[[ Dataset records, beginning ]]

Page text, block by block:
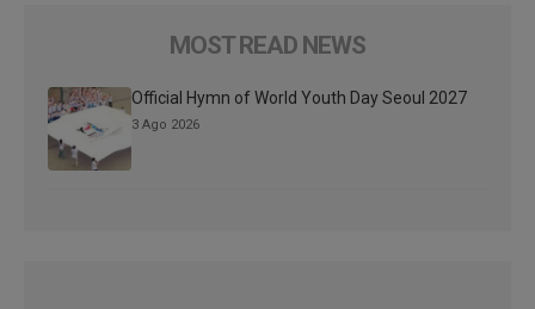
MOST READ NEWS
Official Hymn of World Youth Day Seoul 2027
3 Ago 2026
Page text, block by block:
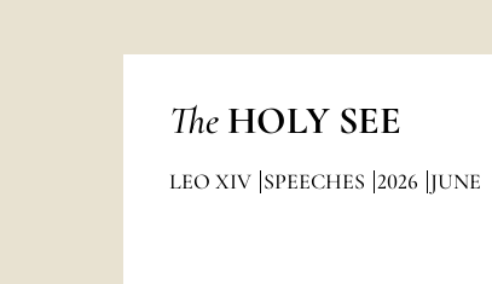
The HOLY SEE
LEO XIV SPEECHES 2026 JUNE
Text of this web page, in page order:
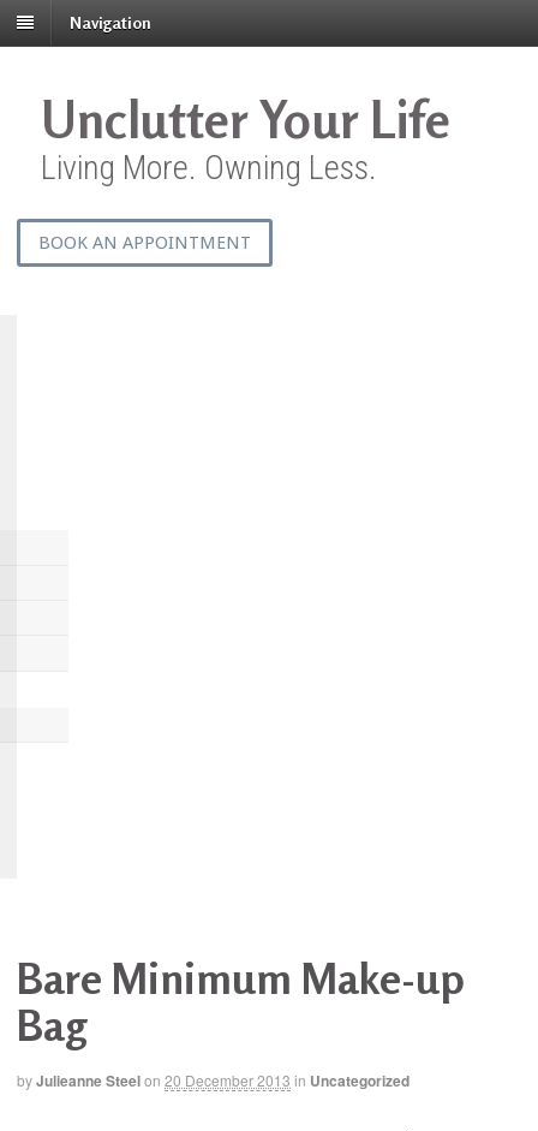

[[ Dataset records, end ]]

Your task: Each record above goes into the copy word for word; the pictures do not.

Written solution:
Page text, block by block:
MOST READ NEWS
Official Hymn of World Youth Day Seoul 2027
3 Ago 2026
Page text, block by block:
The HOLY SEE
LEO XIV SPEECHES 2026 JUNE
Text of this web page, in page order:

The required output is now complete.